In 1995, Piedmont Arts launched its Shared Vision Campaign, which was designed to raise funds to renovate the existing facility and add a new wing featuring gallery space, a classroom and a performance hall. In April 1997, Piedmont Arts held a groundbreaking for the new wing, which opened in April of the following year.

In April 2004, Piedmont Arts was awarded accreditation by the American Alliance of Museums after completing a year-long self study.

== Visual Arts ==
Piedmont Arts hosts up to six exhibits per year, featuring work by national and international artists. Major exhibits are displayed in the Hooker-Garrett, Pannill and Box Mezzanine galleries; three of the museum's six galleries. Work by local and regional artists is displayed in the museum's Lynwood Artists Gallery, which is named in honor of the group of artists that founded Piedmont Arts and that curates the gallery.

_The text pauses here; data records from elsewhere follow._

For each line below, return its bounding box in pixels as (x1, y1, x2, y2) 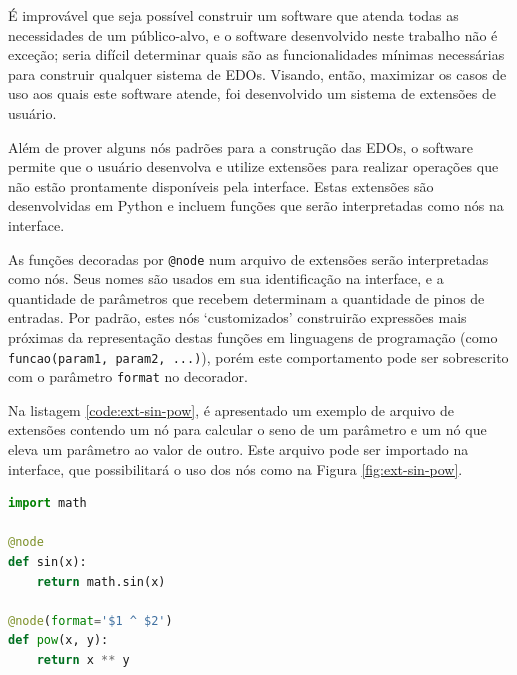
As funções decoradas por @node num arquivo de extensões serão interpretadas (8, 248, 489, 269)
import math (8, 496, 87, 511)
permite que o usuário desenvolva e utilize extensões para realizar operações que (8, 156, 499, 177)
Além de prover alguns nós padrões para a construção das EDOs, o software (8, 136, 474, 157)
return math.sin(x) (36, 574, 166, 589)
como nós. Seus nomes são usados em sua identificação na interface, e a (8, 268, 444, 289)
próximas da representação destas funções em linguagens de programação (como (8, 326, 498, 347)
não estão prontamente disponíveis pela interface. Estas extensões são (8, 175, 434, 196)
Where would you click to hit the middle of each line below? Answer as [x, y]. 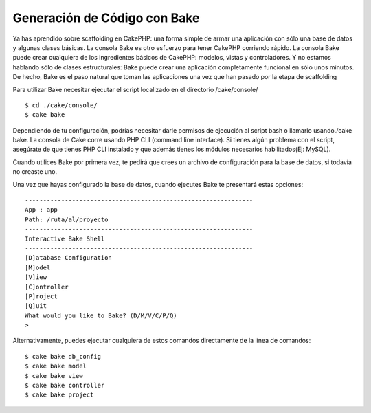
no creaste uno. [35, 172]
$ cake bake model [56, 366]
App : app [41, 210]
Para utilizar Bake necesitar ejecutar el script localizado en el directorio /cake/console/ [135, 89]
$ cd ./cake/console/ [61, 105]
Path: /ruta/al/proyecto [67, 219]
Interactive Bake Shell [65, 238]
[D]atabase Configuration [69, 258]
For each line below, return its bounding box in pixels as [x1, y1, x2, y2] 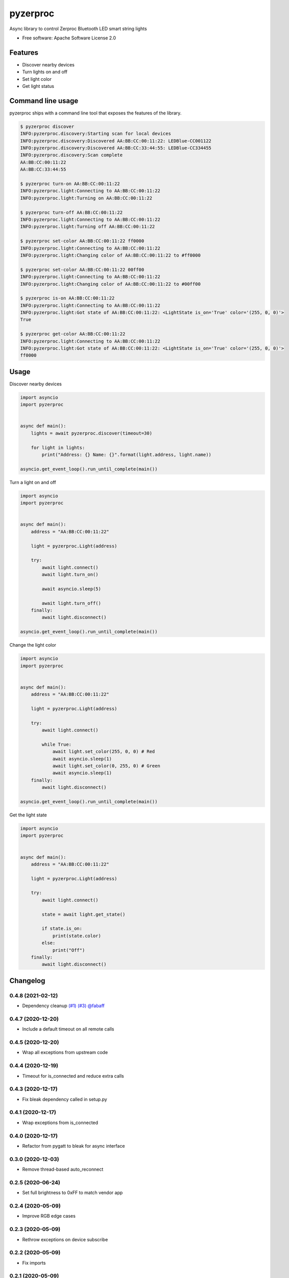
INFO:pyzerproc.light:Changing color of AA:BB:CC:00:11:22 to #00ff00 [20, 281, 201, 287]
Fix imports [22, 1260, 46, 1266]
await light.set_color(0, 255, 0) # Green [52, 763, 160, 769]
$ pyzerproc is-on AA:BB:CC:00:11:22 [20, 295, 115, 301]
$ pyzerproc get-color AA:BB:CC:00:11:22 [20, 331, 126, 337]
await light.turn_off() [41, 600, 102, 606]
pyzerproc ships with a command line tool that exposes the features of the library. [9, 110, 182, 116]
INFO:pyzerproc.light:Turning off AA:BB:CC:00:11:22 [20, 224, 155, 230]
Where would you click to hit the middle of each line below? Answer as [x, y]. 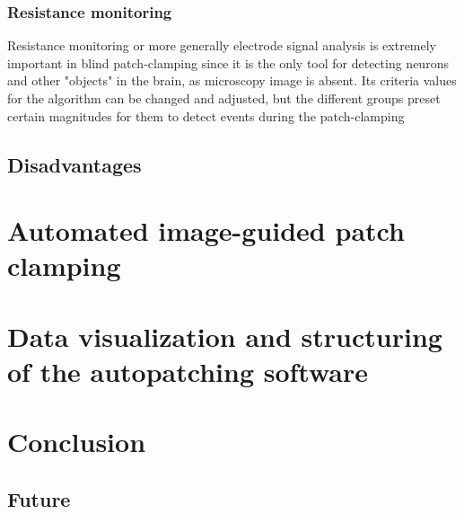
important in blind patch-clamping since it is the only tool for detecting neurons [228, 62]
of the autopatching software [188, 371]
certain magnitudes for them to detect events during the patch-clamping [206, 115]
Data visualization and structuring [225, 336]
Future [39, 498]
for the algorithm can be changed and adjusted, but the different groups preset [224, 98]
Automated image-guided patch [206, 230]
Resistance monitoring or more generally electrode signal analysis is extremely [222, 45]
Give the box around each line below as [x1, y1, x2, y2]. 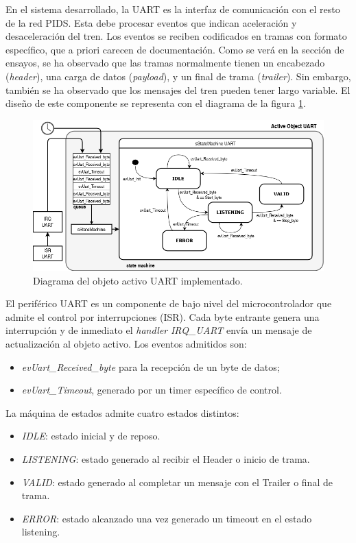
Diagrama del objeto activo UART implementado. [33, 273, 243, 287]
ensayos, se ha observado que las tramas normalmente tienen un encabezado [5, 56, 325, 70]
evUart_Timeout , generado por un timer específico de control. [21, 383, 282, 397]
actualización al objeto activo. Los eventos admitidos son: [5, 337, 247, 351]
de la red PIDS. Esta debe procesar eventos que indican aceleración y [5, 15, 297, 29]
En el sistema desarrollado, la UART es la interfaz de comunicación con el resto [5, 2, 340, 16]
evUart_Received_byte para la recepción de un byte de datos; [21, 359, 280, 374]
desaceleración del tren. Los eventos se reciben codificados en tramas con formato [5, 29, 347, 43]
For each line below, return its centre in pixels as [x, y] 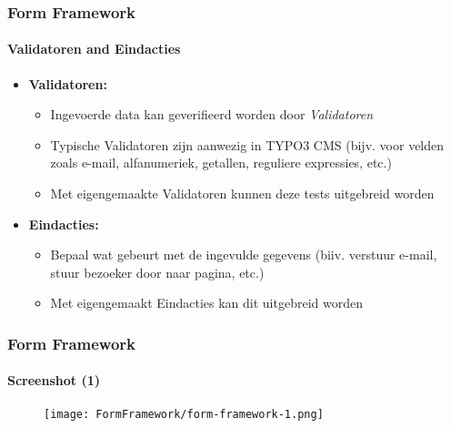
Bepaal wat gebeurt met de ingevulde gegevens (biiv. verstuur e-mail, [244, 255]
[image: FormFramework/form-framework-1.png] [184, 414]
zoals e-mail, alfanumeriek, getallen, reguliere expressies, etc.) [221, 163]
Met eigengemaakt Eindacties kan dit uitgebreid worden [206, 303]
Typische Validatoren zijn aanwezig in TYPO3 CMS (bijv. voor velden [247, 144]
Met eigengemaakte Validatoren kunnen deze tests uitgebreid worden [242, 194]
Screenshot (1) [54, 380]
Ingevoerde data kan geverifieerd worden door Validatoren [212, 114]
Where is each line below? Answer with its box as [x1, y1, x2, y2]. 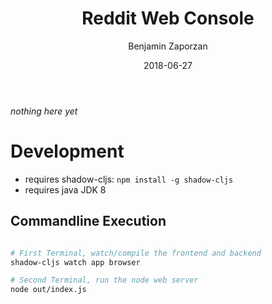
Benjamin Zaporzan [128, 40, 208, 52]
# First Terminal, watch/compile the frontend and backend [10, 248, 262, 258]
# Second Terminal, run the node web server [10, 275, 199, 286]
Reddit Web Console [81, 7, 255, 30]
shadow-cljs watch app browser [10, 257, 141, 267]
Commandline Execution [10, 213, 167, 230]
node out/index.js [10, 285, 87, 295]
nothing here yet [10, 105, 78, 117]
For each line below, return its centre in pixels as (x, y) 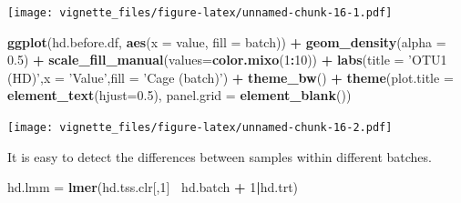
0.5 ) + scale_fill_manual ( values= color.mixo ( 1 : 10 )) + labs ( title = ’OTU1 (227, 60)
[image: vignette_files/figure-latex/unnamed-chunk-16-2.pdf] (200, 128)
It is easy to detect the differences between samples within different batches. (220, 156)
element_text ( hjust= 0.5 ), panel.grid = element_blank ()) (179, 95)
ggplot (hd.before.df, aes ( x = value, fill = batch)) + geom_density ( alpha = (227, 41)
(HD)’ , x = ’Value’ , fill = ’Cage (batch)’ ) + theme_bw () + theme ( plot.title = (230, 77)
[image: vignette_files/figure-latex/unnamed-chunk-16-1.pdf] (200, 13)
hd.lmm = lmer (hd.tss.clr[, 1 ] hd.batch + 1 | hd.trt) (153, 187)
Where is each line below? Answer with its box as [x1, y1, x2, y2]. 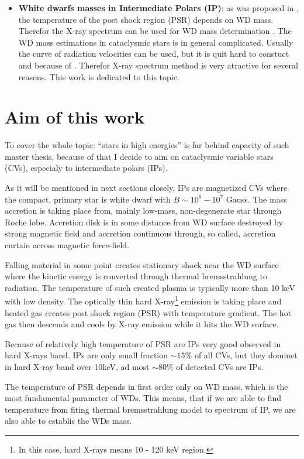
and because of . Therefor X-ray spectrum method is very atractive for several [18, 59, 298, 71]
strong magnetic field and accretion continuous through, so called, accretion [5, 227, 276, 239]
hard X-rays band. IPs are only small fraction [5, 349, 168, 361]
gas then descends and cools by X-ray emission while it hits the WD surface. [5, 318, 279, 330]
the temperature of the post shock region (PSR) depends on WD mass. [18, 13, 274, 25]
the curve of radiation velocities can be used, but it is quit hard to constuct [18, 47, 289, 60]
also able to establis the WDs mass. [5, 415, 132, 427]
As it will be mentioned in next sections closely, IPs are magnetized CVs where [5, 181, 288, 194]
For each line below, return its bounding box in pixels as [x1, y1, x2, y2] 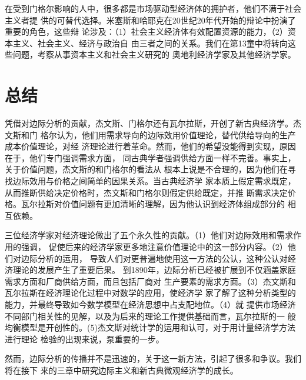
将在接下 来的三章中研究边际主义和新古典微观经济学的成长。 [5, 364, 238, 376]
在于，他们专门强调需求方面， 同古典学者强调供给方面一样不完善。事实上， [5, 151, 296, 164]
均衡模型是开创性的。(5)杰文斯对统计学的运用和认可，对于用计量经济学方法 [5, 321, 295, 334]
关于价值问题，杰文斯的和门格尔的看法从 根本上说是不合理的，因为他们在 [5, 163, 288, 175]
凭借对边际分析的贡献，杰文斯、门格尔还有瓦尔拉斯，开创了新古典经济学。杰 [5, 117, 301, 129]
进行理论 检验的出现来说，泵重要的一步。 [5, 332, 164, 345]
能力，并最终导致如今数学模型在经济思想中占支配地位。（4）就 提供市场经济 [5, 298, 296, 310]
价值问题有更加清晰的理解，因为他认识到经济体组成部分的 [62, 198, 285, 210]
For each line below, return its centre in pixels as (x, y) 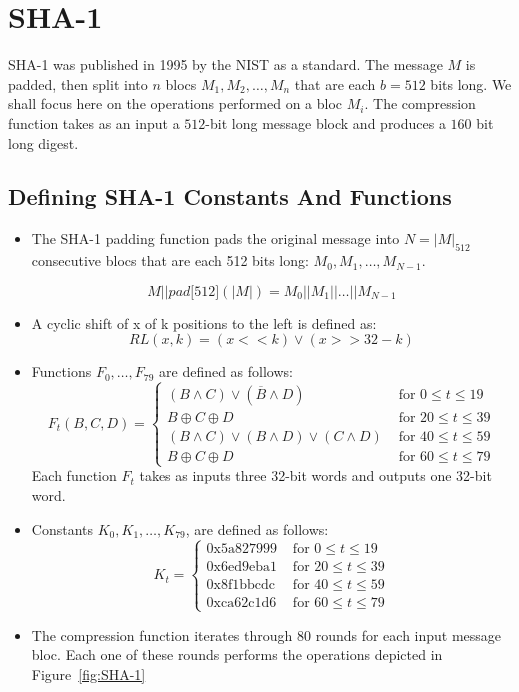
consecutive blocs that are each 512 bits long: (170, 260)
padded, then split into (78, 83)
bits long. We (471, 83)
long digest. (43, 142)
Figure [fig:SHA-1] (88, 674)
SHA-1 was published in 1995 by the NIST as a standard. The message (225, 64)
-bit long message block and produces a (325, 122)
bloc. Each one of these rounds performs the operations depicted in (237, 654)
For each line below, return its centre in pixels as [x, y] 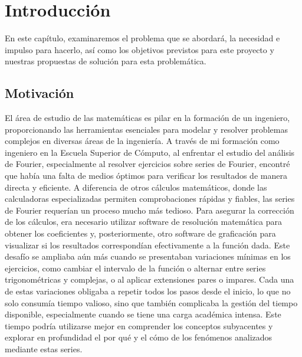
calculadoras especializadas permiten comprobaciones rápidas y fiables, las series [150, 199]
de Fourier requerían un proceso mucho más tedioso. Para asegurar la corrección [150, 210]
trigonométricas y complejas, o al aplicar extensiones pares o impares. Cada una [150, 279]
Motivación [40, 93]
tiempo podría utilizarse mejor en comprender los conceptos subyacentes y [139, 325]
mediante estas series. [44, 348]
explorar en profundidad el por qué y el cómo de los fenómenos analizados [139, 337]
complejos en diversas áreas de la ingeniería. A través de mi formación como [142, 141]
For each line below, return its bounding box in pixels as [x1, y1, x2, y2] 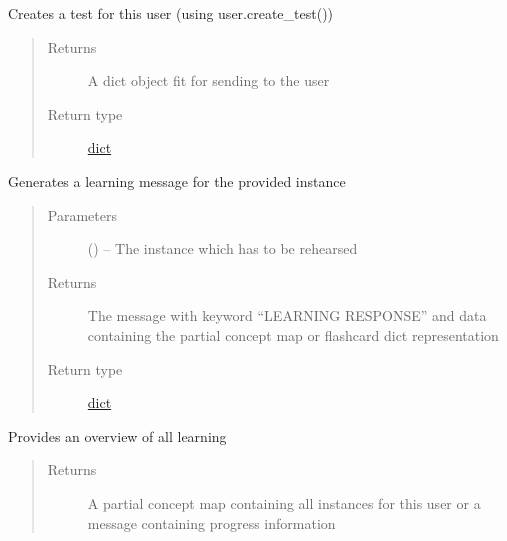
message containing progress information [87, 512, 336, 533]
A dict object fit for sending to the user [87, 70, 330, 91]
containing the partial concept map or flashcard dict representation [87, 324, 499, 345]
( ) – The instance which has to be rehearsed [87, 238, 358, 259]
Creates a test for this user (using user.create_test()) [8, 3, 334, 23]
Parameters [47, 204, 117, 225]
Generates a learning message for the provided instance [8, 170, 346, 191]
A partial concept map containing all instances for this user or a [87, 492, 481, 513]
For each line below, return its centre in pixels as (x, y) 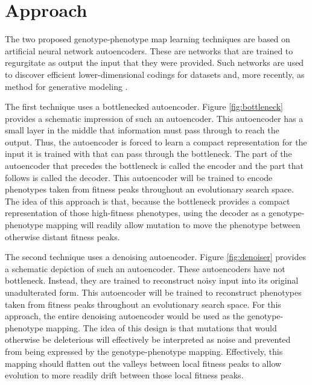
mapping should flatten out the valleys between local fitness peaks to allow (143, 363)
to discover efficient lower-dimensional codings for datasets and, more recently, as (155, 74)
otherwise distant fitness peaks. (62, 236)
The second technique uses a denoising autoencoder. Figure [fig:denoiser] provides (155, 257)
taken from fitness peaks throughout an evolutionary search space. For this (143, 304)
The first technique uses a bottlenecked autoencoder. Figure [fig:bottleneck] (144, 107)
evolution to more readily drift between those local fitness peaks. (124, 375)
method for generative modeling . (66, 86)

Piedmont Arts also brings public art to the Martinsville and Henry County through its public art program. The program includes six murals in Uptown Martinsville; 28 mobiles throughout the community; and four sculptures.

== R.P. Gravely-A.J. Lester Art Garden ==
In 2017, Piedmont Arts opened the R.P. Gravely-A.J. Lester Art Garden, an outdoor gallery of installation art, which features three sculptures by Virginia artists Ed Dolinger, Jessie Ward and Mark Wright. The Art Garden is also home to the museum's Little Post Office, which was founded in 1893 by John B. Anglin as a point on the United States postal service star route; and a 100-year-old Remarkable Tree of Virginia.

== Performing arts ==
In 1991, Piedmont Arts began a performing arts series. Over 20 years later, the On Stage series features up to five performances per year in a variety of genres. Some artists that have performed as part of the On Stage series include, Bela Fleck and the Flecktones, Step Afrika!, Sam Bush, Barrage, Cherish the Ladies and Aquila Theatre.

== Education ==
Piedmont Arts brings arts education programs into schools in Martinsville, Henry County and the surrounding areas of Virginia. Elementary through high school students are exposed to plays, musical performances and artist workshops through the museum's outreach programs. The museum also offers guided tours, gallery Treasure Hunts and free on-site crafts and games in the Discovery Room.

All art students in Martinsville and Henry County schools have the opportunity to display work in the museum's Foster Gallery, which features rotating exhibits of student work. This gallery is curated by the Charity League of Martinsville and Henry County.